How to invest with sustainability in mind
Ready to build a portfolio that promotes sustainability and long-term growth? Here’s what to keep in mind:
Set sustainability objectives
Building a sustainable portfolio should not be a financial trade-off. For that reason, you’ll want to set both financial and sustainability benchmarks. A conservative financial objective may be to earn market-level returns over the next 10 years.
A simple sustainable objective may be to keep a percentage of your portfolio invested in AAA-rated ESG funds. Other sustainable objectives could include investing a portion of a portfolio in renewable energy or emerging climate tech. You can also choose an exclusionary principle, avoiding stocks in fossil fuels, weapons, or companies without climate initiatives.
Define asset allocations
Successful investors will always diversify their portfolios to mitigate risk. Sustainable investing is no different. Asset allocation means choosing the percentage of different asset classes, such as stocks and bonds, within your portfolio. Risk tolerance and investment timeline will be deciding factors.
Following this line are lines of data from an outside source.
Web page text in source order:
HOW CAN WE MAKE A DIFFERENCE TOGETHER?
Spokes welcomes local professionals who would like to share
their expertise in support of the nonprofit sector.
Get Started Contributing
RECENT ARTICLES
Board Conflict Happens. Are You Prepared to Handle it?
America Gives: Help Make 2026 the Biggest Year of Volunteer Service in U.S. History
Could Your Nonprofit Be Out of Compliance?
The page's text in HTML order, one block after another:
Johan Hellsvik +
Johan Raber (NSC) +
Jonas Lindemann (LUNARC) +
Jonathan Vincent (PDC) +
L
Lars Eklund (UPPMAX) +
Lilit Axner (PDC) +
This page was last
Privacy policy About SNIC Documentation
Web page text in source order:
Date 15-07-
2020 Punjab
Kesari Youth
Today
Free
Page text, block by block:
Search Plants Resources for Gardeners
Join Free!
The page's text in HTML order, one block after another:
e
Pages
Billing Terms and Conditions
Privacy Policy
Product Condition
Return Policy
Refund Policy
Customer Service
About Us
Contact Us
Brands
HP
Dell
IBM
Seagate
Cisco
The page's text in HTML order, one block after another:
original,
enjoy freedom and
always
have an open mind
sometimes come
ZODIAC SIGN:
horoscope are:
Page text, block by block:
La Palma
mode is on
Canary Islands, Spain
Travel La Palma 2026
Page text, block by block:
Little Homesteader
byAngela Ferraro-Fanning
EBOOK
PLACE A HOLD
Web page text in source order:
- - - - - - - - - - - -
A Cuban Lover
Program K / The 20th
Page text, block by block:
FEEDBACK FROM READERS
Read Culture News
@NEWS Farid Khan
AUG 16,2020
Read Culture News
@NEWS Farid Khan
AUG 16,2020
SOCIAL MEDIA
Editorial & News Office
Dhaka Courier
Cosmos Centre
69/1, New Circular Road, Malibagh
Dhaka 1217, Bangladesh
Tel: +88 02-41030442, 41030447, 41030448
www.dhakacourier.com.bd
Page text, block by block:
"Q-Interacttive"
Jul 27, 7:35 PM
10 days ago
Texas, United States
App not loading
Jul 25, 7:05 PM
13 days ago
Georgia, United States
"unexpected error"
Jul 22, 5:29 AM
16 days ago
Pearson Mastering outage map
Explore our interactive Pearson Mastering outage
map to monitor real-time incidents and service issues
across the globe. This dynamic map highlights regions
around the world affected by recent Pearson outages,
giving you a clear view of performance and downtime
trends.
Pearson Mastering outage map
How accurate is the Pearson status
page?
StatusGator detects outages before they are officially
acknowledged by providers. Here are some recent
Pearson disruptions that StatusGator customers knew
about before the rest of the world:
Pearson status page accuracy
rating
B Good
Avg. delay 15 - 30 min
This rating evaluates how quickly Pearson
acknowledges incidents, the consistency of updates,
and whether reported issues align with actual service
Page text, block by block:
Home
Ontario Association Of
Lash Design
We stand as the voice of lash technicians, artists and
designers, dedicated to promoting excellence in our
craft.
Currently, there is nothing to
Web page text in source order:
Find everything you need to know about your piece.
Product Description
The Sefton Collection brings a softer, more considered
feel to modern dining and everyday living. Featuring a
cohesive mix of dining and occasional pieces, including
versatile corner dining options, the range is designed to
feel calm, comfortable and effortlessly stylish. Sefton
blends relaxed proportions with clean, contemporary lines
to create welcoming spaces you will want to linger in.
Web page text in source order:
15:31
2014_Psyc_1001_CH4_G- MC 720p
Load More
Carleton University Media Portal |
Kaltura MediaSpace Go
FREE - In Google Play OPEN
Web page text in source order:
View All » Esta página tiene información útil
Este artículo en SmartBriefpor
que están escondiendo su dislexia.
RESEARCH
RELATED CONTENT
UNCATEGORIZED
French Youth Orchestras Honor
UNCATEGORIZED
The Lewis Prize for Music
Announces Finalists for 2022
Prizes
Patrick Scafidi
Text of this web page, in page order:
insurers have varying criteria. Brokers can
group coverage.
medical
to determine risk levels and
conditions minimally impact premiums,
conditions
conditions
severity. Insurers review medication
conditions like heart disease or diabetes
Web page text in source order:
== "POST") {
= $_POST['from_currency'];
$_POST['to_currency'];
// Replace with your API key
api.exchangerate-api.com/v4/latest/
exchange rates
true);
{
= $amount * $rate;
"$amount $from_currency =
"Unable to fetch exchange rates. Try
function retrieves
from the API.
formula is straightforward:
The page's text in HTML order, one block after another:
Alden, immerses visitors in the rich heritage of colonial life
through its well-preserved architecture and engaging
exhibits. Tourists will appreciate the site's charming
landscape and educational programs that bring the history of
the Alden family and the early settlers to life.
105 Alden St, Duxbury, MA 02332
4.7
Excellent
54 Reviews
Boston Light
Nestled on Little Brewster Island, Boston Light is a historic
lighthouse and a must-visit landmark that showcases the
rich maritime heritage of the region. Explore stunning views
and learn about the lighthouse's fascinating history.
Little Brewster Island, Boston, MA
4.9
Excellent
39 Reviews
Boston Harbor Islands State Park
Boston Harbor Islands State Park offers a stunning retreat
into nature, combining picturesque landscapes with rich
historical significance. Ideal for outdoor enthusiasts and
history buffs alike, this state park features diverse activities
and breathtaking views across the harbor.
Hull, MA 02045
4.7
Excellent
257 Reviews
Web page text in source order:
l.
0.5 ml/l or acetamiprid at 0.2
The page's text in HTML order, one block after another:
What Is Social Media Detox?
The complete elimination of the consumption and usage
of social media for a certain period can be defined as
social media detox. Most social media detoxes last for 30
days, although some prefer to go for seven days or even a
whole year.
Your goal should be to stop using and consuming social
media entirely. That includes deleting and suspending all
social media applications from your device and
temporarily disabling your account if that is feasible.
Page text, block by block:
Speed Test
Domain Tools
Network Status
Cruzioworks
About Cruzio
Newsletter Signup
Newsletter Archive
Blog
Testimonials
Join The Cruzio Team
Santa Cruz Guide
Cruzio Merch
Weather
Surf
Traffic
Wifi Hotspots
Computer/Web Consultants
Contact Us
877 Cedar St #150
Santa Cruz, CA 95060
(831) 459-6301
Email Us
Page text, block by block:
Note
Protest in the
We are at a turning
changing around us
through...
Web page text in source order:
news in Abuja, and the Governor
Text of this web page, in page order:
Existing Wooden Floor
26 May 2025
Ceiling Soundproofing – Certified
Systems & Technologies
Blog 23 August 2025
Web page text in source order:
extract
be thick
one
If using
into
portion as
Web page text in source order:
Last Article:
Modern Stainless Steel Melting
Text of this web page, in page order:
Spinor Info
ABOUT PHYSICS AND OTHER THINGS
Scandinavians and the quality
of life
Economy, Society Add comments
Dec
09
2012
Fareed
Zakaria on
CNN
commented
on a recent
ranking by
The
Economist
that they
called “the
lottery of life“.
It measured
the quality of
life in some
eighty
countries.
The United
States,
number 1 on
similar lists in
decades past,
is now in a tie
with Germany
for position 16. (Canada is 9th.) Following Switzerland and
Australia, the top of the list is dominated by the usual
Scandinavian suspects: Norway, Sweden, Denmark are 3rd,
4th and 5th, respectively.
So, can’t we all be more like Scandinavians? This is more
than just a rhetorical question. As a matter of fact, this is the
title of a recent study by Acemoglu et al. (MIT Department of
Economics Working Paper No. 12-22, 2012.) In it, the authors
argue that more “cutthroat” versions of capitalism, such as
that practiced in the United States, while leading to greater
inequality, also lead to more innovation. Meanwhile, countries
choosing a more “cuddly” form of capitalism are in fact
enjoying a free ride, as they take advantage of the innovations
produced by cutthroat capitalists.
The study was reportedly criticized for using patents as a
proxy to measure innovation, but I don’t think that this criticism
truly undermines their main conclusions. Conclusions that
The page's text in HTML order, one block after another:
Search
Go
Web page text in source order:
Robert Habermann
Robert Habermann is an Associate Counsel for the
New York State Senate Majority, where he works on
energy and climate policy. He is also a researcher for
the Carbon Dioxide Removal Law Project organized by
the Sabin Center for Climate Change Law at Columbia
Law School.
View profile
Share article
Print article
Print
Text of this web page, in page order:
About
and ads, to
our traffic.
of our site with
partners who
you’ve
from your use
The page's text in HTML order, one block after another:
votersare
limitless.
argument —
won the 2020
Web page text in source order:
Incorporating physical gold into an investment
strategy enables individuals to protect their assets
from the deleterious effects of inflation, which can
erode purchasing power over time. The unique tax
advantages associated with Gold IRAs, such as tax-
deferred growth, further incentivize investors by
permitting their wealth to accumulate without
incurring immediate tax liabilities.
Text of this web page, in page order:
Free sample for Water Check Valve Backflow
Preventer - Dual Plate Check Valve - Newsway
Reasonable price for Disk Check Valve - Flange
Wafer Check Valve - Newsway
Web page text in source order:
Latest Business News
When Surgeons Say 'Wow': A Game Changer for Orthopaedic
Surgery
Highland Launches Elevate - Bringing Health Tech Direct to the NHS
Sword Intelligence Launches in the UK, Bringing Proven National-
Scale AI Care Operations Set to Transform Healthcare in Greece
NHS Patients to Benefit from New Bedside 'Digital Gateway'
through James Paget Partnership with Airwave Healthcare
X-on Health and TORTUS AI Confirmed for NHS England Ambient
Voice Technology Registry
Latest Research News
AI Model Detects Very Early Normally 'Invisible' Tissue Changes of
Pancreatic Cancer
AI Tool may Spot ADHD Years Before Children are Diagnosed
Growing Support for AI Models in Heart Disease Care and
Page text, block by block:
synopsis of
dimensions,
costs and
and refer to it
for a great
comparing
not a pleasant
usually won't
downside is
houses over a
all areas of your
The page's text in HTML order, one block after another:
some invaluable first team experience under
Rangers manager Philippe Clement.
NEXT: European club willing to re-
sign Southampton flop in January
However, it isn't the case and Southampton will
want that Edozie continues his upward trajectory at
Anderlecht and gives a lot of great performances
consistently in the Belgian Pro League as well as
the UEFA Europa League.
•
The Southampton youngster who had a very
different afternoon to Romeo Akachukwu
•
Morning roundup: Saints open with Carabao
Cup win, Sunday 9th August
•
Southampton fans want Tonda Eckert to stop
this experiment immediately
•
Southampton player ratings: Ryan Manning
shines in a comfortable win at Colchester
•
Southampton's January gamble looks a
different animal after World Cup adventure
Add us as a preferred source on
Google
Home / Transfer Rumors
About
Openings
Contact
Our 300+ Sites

A medium-risk, long-term asset allocation could be 70% stocks and 30% bonds. Investors can choose between large-cap, medium-cap, and small-cap stocks, emerging markets, international securities, REITs, fixed-income securities such as government bonds, and money market investments to build asset diversity. For the sustainable investor, focus on assets with ESG priorities or ratings.
Research options
With hundreds of ESG stocks, bonds, and funds to choose from, you’ll want to find investment opportunities with sustainable financial returns. To evaluate investment options, you’ll want to look at debt-to-equity ratio, price-to-earnings ratio, and historical performance, as well as ESG reports and ratings. You can choose companies that have strong financial performances and focus on the sustainability criteria you set in step one.
One of the simplest ways to start investing sustainably is with ESG mutual funds, or ESG ETFs. Funds offer built-in diversification and clear reporting. Investors may choose to prioritize socially responsible funds, ESG funds, or impact funds. There are also a number of stocks taking on climate change.
Invest for the long term
With a sustainable investment portfolio, the basic principles remain the same. Diversify, buy and hold, invest new money regularly, and focus on long-term returns. Building a sustainable portfolio has the potential to bring consistent, long-term financial growth while supporting impact targets and a sustainable future.